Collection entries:
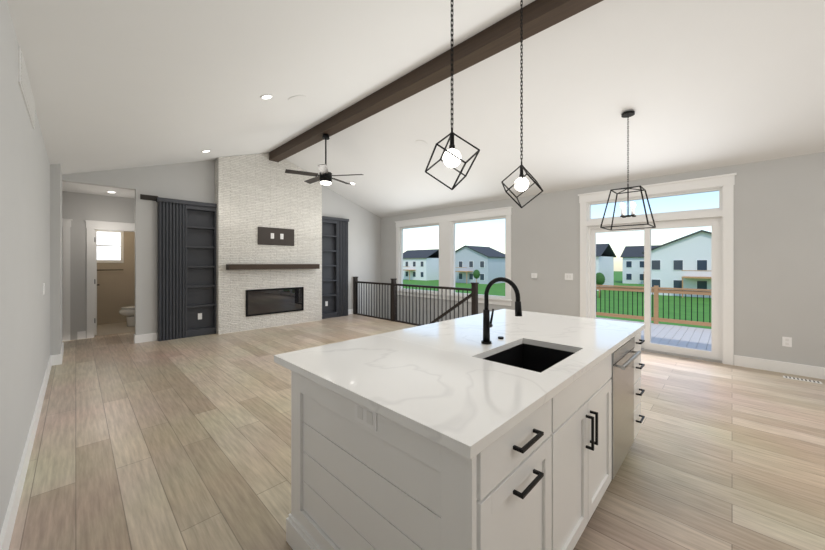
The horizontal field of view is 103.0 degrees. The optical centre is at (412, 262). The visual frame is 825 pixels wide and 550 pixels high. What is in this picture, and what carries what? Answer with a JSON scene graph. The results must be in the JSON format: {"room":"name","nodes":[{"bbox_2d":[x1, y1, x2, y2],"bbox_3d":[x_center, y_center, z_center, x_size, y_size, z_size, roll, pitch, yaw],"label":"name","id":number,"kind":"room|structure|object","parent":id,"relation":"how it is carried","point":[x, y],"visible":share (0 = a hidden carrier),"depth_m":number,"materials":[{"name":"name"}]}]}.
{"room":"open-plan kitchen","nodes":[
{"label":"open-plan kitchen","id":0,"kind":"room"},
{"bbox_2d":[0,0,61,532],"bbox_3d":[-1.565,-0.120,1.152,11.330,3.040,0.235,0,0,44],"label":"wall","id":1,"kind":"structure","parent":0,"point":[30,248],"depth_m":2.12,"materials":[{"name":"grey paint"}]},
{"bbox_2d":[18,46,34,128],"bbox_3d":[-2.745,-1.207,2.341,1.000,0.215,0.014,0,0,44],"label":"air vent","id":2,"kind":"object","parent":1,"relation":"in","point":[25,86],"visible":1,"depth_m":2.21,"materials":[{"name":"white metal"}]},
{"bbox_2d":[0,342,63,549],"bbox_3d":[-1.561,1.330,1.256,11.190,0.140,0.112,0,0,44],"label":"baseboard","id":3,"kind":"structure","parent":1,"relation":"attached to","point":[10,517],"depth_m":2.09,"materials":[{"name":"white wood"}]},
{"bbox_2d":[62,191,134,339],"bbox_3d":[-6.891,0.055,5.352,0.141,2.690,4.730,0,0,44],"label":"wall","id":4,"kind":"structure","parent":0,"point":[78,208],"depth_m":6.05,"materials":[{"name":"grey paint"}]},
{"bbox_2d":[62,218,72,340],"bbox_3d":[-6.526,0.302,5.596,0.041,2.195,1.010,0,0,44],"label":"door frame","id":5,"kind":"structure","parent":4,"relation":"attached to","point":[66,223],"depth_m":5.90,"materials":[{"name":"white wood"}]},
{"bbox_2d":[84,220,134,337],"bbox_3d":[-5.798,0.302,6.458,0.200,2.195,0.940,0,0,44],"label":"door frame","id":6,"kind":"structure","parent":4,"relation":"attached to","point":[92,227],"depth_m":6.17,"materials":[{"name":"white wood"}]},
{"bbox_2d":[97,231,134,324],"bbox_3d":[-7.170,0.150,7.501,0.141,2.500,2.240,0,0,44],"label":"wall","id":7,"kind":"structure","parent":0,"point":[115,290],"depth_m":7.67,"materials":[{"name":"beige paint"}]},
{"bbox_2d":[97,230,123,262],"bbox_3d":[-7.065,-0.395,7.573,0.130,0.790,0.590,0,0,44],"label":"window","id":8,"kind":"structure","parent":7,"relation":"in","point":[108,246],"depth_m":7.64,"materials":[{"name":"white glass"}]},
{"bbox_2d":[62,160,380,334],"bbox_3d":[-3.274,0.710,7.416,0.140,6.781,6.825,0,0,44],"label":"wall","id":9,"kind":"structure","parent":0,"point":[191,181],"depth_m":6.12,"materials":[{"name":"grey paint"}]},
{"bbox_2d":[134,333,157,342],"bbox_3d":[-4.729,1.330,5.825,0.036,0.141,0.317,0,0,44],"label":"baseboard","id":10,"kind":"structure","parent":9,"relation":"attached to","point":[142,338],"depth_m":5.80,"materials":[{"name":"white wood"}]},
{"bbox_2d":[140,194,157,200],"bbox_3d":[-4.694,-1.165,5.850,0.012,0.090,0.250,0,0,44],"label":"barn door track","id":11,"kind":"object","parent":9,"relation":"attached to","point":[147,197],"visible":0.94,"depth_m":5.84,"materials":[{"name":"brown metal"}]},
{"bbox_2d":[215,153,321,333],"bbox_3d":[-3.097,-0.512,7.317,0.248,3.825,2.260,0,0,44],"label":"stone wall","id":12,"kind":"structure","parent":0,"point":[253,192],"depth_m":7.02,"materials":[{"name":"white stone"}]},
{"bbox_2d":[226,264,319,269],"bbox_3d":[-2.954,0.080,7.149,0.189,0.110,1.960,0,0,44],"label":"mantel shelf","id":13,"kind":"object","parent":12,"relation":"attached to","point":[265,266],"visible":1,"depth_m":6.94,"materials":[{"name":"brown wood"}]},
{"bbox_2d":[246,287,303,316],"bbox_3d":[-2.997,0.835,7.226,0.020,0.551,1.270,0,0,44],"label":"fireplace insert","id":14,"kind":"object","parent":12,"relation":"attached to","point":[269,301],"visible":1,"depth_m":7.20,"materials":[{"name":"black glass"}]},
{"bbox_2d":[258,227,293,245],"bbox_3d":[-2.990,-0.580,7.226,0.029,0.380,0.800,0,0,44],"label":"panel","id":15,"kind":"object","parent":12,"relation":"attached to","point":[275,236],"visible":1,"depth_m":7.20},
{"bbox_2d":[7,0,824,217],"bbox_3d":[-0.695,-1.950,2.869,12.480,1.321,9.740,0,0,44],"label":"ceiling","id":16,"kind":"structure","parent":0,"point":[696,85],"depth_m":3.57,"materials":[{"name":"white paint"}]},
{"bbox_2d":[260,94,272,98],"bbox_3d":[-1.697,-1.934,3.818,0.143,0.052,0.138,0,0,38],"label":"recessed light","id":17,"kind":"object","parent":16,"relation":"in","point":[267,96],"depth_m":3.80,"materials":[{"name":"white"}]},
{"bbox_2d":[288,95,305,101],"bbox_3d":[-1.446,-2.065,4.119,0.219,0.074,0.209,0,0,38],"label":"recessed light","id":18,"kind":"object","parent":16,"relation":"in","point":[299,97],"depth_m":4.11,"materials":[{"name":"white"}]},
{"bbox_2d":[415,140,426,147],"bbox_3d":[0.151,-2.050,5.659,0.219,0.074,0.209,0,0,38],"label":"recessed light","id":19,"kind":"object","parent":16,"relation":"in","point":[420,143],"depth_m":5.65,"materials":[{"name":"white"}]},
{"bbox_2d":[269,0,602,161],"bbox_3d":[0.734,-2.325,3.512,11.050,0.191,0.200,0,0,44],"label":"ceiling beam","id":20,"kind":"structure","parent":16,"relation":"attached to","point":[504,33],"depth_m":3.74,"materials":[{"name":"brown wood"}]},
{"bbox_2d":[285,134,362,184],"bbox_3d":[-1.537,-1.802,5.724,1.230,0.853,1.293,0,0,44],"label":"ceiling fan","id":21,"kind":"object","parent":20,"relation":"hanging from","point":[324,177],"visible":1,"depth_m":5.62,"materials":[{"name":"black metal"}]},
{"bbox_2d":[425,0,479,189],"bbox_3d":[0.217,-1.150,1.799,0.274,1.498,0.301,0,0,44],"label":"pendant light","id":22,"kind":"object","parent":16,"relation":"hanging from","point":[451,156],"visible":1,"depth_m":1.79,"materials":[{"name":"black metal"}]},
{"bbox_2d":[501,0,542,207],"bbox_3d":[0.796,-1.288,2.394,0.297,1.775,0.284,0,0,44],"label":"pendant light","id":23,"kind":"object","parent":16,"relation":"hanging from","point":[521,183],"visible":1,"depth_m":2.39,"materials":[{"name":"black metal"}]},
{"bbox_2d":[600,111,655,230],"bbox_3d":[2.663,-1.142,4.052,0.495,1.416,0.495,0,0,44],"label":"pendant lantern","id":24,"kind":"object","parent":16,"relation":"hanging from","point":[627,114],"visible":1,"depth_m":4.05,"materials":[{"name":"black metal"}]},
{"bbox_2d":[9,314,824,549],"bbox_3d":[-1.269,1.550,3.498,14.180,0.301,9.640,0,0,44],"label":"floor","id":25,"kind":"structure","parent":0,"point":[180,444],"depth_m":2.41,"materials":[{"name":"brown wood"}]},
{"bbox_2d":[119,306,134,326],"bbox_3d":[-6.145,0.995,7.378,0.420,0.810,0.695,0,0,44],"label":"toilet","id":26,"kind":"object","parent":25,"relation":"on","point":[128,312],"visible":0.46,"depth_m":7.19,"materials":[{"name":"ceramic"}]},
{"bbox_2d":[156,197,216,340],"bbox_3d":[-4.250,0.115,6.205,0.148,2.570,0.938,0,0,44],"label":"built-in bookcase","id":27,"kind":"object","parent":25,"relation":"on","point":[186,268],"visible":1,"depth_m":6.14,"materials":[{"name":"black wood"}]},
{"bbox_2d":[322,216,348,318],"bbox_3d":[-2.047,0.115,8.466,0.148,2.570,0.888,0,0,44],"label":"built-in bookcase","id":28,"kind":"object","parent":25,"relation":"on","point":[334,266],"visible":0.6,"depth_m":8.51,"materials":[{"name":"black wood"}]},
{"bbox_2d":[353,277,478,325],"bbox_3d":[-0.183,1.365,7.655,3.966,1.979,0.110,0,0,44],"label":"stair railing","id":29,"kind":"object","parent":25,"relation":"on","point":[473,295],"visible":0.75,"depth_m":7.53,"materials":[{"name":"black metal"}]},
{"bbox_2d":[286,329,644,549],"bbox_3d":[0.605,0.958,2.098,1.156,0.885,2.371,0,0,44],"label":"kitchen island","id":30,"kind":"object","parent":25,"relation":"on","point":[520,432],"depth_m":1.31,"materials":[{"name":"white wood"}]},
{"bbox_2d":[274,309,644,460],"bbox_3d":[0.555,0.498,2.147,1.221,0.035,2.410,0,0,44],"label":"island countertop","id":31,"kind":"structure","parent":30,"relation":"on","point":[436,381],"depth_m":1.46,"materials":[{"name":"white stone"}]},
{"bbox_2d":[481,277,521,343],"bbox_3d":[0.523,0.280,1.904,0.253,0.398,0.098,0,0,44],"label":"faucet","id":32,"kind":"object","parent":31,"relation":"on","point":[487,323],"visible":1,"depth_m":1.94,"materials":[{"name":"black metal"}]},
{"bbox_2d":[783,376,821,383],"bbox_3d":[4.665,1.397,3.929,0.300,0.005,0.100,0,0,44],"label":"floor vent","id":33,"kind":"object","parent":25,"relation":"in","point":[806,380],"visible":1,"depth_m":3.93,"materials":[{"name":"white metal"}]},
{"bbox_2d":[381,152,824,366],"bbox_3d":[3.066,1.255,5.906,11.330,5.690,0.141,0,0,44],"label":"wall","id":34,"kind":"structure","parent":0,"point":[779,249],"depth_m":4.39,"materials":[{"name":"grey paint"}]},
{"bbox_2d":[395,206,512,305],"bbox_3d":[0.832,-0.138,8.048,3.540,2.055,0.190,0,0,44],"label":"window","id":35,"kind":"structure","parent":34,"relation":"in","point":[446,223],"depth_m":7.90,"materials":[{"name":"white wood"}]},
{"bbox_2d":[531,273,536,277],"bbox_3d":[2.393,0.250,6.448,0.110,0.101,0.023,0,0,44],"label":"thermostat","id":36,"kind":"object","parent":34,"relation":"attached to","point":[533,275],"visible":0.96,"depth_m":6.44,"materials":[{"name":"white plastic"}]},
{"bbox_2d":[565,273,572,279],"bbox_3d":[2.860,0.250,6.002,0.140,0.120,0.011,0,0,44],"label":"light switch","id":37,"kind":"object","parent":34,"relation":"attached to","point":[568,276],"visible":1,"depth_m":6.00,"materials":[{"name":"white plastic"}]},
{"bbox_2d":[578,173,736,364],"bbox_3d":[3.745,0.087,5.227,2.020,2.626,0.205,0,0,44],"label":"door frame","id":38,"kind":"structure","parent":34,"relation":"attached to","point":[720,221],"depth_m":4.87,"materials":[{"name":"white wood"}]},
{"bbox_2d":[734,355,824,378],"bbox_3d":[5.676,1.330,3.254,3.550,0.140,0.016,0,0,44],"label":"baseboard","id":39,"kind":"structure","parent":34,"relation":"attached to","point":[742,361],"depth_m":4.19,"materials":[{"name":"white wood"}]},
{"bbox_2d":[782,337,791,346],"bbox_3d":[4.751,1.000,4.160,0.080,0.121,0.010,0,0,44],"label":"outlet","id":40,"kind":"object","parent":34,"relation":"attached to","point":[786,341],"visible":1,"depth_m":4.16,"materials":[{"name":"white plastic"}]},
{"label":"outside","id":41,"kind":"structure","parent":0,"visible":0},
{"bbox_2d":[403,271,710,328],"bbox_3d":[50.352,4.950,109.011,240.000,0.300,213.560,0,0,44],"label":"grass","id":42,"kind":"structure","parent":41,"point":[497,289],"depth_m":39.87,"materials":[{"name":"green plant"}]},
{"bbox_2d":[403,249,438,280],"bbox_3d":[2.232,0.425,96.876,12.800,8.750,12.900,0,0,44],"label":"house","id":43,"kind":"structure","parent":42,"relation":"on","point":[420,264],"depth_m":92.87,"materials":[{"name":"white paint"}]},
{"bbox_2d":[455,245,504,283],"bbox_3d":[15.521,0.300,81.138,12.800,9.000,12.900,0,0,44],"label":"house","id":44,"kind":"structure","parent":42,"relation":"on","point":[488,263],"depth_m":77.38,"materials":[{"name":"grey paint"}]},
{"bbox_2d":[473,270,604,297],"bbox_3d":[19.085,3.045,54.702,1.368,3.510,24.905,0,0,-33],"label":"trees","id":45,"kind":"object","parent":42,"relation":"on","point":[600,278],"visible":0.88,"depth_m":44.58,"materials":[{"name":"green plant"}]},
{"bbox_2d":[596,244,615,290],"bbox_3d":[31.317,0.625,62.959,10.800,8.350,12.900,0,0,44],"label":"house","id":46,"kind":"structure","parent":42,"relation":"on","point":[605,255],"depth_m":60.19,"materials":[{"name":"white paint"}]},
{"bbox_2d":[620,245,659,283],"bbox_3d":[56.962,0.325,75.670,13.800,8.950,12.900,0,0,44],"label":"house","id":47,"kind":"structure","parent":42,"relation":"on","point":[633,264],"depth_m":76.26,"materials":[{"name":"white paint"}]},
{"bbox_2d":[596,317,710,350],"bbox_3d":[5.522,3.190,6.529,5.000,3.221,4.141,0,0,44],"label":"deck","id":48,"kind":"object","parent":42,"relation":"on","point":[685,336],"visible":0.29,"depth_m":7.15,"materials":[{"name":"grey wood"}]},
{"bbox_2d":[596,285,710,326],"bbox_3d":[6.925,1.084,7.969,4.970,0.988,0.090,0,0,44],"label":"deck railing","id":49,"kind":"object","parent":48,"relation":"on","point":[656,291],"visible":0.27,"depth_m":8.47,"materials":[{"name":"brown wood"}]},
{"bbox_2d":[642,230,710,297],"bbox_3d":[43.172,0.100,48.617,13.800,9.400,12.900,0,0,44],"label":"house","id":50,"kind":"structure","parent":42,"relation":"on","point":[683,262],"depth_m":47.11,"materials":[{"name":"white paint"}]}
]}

__Your instructions__.
In the lines above, locate the string "green". Copy every line where it occurs.

__Your solution__.
{"bbox_2d":[403,271,710,328],"bbox_3d":[50.352,4.950,109.011,240.000,0.300,213.560,0,0,44],"label":"grass","id":42,"kind":"structure","parent":41,"point":[497,289],"depth_m":39.87,"materials":[{"name":"green plant"}]},
{"bbox_2d":[473,270,604,297],"bbox_3d":[19.085,3.045,54.702,1.368,3.510,24.905,0,0,-33],"label":"trees","id":45,"kind":"object","parent":42,"relation":"on","point":[600,278],"visible":0.88,"depth_m":44.58,"materials":[{"name":"green plant"}]},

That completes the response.